HEALTH PROBLEMS AND SALT
A 2011 study published in the Journal of the American Medical Association looking at sodium intake and cardiovascular events, such as stroke and heart attack, paints an interesting (and different) picture. The likelihood of health problems was quite high in individuals consuming less than 2g of sodium per day, the lowest rate of events was at about 5g per day of sodium intake. This is more than double what is recommended by the AHA, FDA, and CDC. What is particularly interesting is the study’s authors noted that one must get as high as 8g of sodium per day to see the same degree of problems as below 2g per day of intake.
SALT AND BLOOD PRESSURE
Another study published in Preventive Medicine found that not only was sodium restriction ineffective in hypertensive patients, those who consumed lower than 2.5g per day of sodium had consistently HIGHER blood pressure than those who consumed larger amounts. It’s important to note that this study was done in a population that one could reasonably assume a reduction in sodium intake might actually be helpful - but it was not.

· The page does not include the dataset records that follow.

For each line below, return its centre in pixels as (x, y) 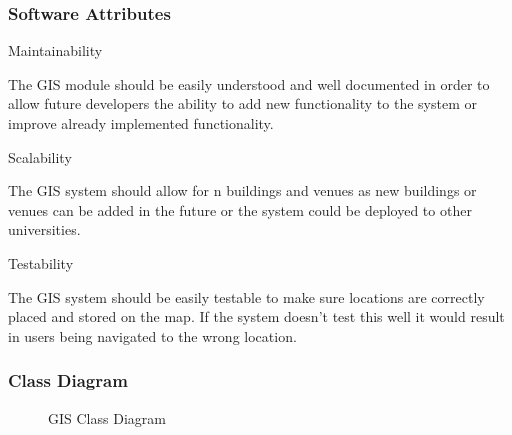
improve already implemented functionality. (141, 123)
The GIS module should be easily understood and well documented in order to (249, 83)
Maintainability (55, 50)
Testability (41, 262)
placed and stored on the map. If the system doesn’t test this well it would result (256, 316)
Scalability (40, 156)
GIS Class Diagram (107, 417)
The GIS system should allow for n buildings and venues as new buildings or (242, 190)
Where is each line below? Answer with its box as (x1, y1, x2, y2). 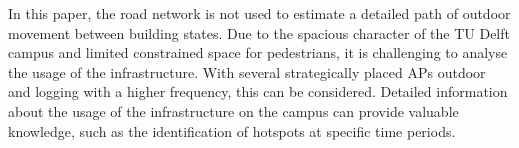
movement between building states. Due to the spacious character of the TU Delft (8, 22, 510, 43)
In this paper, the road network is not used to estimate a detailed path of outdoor (8, 3, 511, 23)
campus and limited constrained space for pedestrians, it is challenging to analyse (8, 42, 508, 63)
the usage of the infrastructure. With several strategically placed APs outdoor (8, 61, 486, 82)
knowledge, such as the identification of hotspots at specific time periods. (8, 120, 456, 141)
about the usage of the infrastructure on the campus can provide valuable (8, 100, 459, 121)
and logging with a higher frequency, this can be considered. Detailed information (8, 81, 508, 102)
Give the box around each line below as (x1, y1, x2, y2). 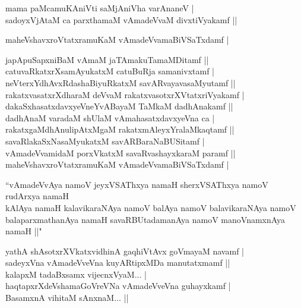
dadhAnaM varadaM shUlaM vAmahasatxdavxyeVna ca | (5, 111, 215, 124)
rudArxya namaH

These studies involved a population of people with known cardiovascular disease. What if we are thinking about healthy or physically active populations, where the electrolyte requirement is even higher?
ESPECIALLY IF YOU LIVE AN ACTIVE
KETOGENIC OR FASTING LIFESTYLE
Each day it becomes more clear that recommendations for low sodium intakes are dubious even for folks who are not healthy, but this sodium-electrolyte phobia has spilled over into the world of athletics and has had profound negative effects.